After forgetting to make arrangements with a campground in California, Millay told Seeker to show and start shooting water slide footage anyway. He hired a local cameraman and they got enough footage before the owner came out. He was quite angry, even after Seeker explained what they were doing, and kicked them out of the park. “Thank God we had enough we could use for a TV spot,” says Seeker. “He had no idea we used the film in Florida.”
Slow start, long legacy
When Wet ‘n Wild Orlando opened, business was slow. The concept was new and fun, but George found that its scope wasn’t large enough. “He realised very quickly that the number of elements and the entertainment value were not enough to give it the breadth and value to make it a standalone park,” Shawen said.
As per any new, successful concept, it wasn’t long before copycat waterparks started showing up all over the country. George had been warned of that possibility by a venture capitalist years before. He spotted something before construction even started on the first park, when George was out trying to raise money. He said, “You know, George, you have a great idea here, and wouldn’t it be great to build five of these at one time in strategic sunny locations across the country so nobody could compete with you?”

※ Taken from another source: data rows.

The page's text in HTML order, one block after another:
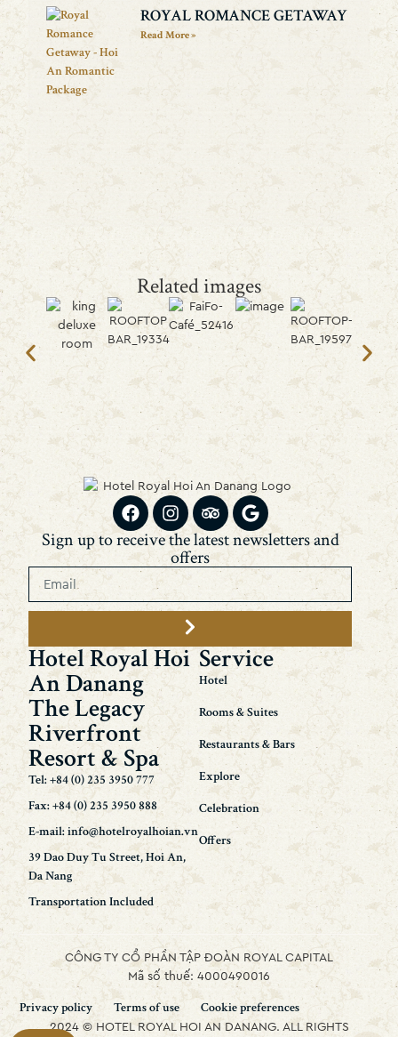
ROYAL ROMANCE GETAWAY
Read More »
Related images
Sign up to receive the latest newsletters and
offers
Hotel Royal Hoi
An Danang
The Legacy
Riverfront
Resort & Spa
Tel: +84 (0) 235 3950 777
Fax: +84 (0) 235 3950 888
E-mail: info@hotelroyalhoian.vn
39 Dao Duy Tu Street, Hoi An,
Da Nang
Transportation Included
Service
Hotel
Rooms & Suites
Restaurants & Bars
Explore
Celebration
Offers
CÔNG TY CỔ PHẦN TẬP ĐOÀN ROYAL CAPITAL
Mã số thuế: 4000490016
Privacy policy Terms of use Cookie preferences
2024 © HOTEL ROYAL HOI AN DANANG. ALL RIGHTS
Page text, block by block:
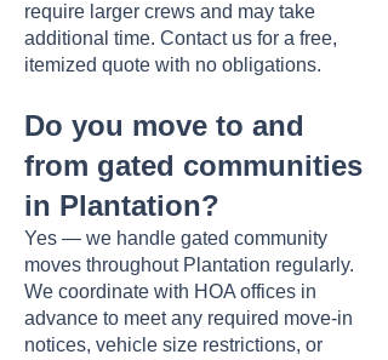
require larger crews and may take
additional time. Contact us for a free,
itemized quote with no obligations.
Do you move to and
from gated communities
in Plantation?
Yes — we handle gated community
moves throughout Plantation regularly.
We coordinate with HOA offices in
advance to meet any required move-in
notices, vehicle size restrictions, or
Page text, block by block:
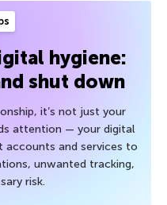
hygiene:
shut down
it’s not just your
attention — your digital
accounts and services to
unwanted tracking,
risk.
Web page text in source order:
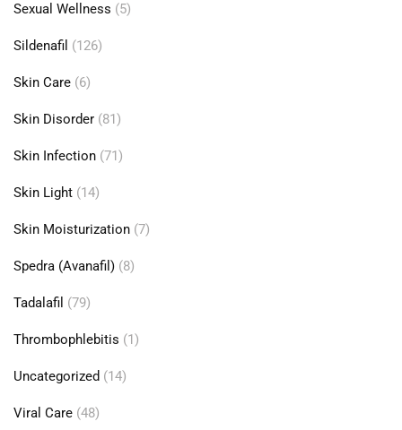
Sexual Wellness (5)
Sildenafil (126)
Skin Care (6)
Skin Disorder (81)
Skin Infection (71)
Skin Light (14)
Skin Moisturization (7)
Spedra (Avanafil) (8)
Tadalafil (79)
Thrombophlebitis (1)
Uncategorized (14)
Viral Care (48)
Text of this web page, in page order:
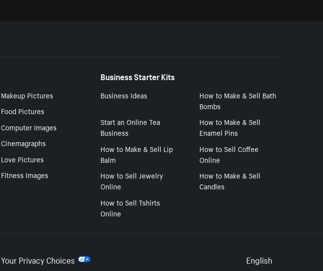
Makeup Pictures
Food Pictures
Computer Images
Cinemagraphs
Love Pictures
Fitness Images
Business Starter Kits
Business Ideas
How to Make & Sell Bath
Bombs
Start an Online Tea
Business
How to Make & Sell
Enamel Pins
How to Make & Sell Lip
Balm
How to Sell Coffee
Online
How to Sell Jewelry
Online
How to Make & Sell
Candles
How to Sell Tshirts
Online
Your Privacy Choices English
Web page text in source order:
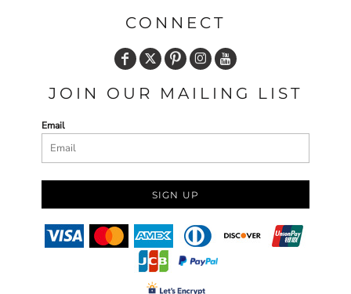
CONNECT
JOIN OUR MAILING LIST
Email
SIGN UP
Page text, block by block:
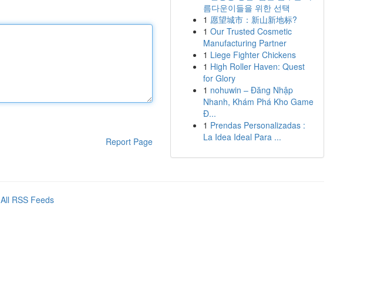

George started thinking again that he should develop multiple parks. When he sold the company in 1998, there were Wet ‘n’ Wild parks in Arlington (Texas), Las Vegas and Brazil. Some of these have since changed names or been replaced by new versions from new owners (as is the case in Vegas), and the original park in Orlando will soon be no more, but George Millay’s legacy as pioneer of the waterpark industry remains.
‘I was hooked from the start’
Park World asked World Waterpark Association Hall of Fame member Tim Gantz, who founded the large Noah’s Ark waterpark in Wisconsin Dells and is one of the owners of the new Camelback Resort in Pennsylvania, why he believes Wet ‘n Wild Orlando was so significant to him and the wider waterpark industry:
“For me personally, it was one of the first waterparks I went to in my late teens early ’20s, and I was hooked from the start! I continued to seek out waterparks as an option for entertainment every since that initial visit.
In term of slides I remember my first experience on the Bomb Bay capsule slide, so much so that it was an attraction I wanted to bring to Noah’s Ark for many years, but was always told it was under patent. A few years ago that patent expired and we brought the first looping waterslide with a capsule to North America and resulted in one of our most successful years at Noah’s Ark!
Wet ‘n Wild proves just how long a waterpark can remain relevant by doing the right things, adding new attractions, taking good care of guests and of course providing a safe environment. Wet ‘n Wild Orlando excelled on all those accounts and it certainly showed due to the fact they we able to succeed in such a competitive market where announcements of full-sized competing waterparks were frequent. I can’t thank them and George Millay enough for what they’ve done for me personally, as well as their industry wide contributions.”